The womb of Earth, in anger at high Heaven,
bore her, they say, last of the Titan spawn,
sister to Coeus and Enceladus.
Feet swift to run and pinions like the wind
the dreadful monster wears; her carcase huge
is feathered, and at root of every plume
a peering eye abides; and, strange to tell,
an equal number of vociferous tongues,
foul, whispering lips, and ears, that catch at all.
At night she spreads midway ‘twixt earth and heaven
her pinions in the darkness, hissing loud,
nor e’er to happy slumber gives her eyes:
but with the morn she takes her watchful throne
high on the housetops or on lofty towers,
to terrify the nations. She can cling
to vile invention and malignant wrong,
or mingle with her word some tidings true.
She now with changeful story filled men’s ears,
exultant, whether false or true she sung:
how, Trojan-born Aeneas having come,
Dido, the lovely widow, Iooked his way,
deigning to wed; how all the winter long
they passed in revel and voluptuous ease,
to dalliance given o’er; naught heeding now
of crown or kingdom—shameless! lust-enslaved!
Such tidings broadcast on the lips of men
the filthy goddess spread; and soon she hied
to King Iarbas, where her hateful song
to newly-swollen wrath his heart inflamed.

Surely the inspiration for the pithy saying, centuries later (often attributed, but never definitively traced, to the inimitable Mark Twain) that “A lie can travel halfway around the world while the truth is still putting its boots on.”

I know, from personal experience, how true this is.

And I also know that, in the long run, truth will out.

All we have to do is wait.

Publius Virgilius Maro (AKA “Virgil”), my favorite Roman poet, died 2043 years ago today, on September 21, 19BC.

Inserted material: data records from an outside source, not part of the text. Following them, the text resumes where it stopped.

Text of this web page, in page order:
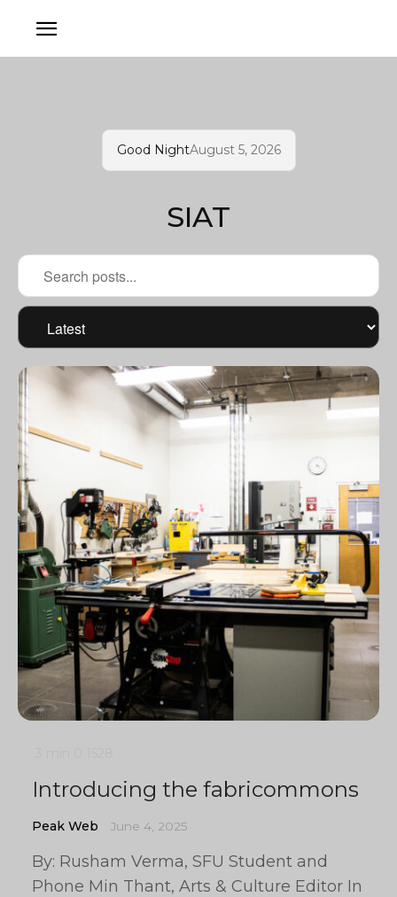
Good NightAugust 5, 2026
SIAT
Introducing the fabricommons
Peak Web June 4, 2025
By: Rusham Verma, SFU Student and
Phone Min Thant, Arts & Culture Editor In

3 thoughts on “Quote of the Day: On Fama

  1. I read all of these but hardly ever comment. This woman She (sounds redundant, doesn’t it?) has to be among the very best writers I’ve ever encountered on a screen, instead of in a book. Always lovely prose. One of my inbox’s most welcome visitors. Really, you should charge us for this.

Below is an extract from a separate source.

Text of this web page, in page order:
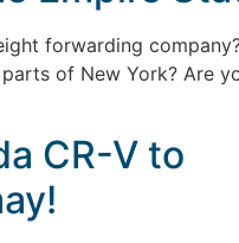
forwarding
of New York? Are
CR-V to
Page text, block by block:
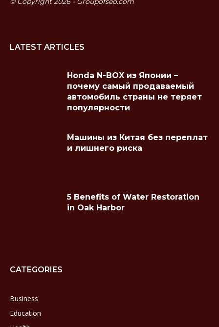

    1. Thanks, Gary. I never tire of remarking on your kindness, and on how you regularly post some of the loveliest comments, both on Ricochet and here. (You’re not so bad yourself, you know….)

  2. The only reason I’m relatively informed and coherent on the Latin poets is thanks to my high school Latin teacher. I took three years of Latin in a regular high school class. (Some decades later, I discovered that my teacher for the first two of them, a wonderful man and a very gifted teacher, was the father of my eventual stepdaughter’s best friend in a different school district. Go figure.)

    My final (fourth) year of high school Latin was enabled only because the Latin teacher (a very handsome fellow it occurs to me now, although I wasn’t so susceptible to it at the time) volunteered to hold a class after hours (IIRC it was Wednesdays after school) for a couple of hours a week. There were only four of us who wanted to sign up, myself and three boys. That wasn’t enough to hold an “official” class, but the school district went along with the plan, we met once a week, did our translations and grammar, and got a load of homework to last us until the next session. We received full credit for the class.

    Kudos to the Bethel Park School District (yes, the very one that was in the the news a month or two ago). I simply can’t imagine such an ad hoc arrangement, made in the best interests of enthusiastic students, prevailing today. Just another thing to be grateful for, IMHO.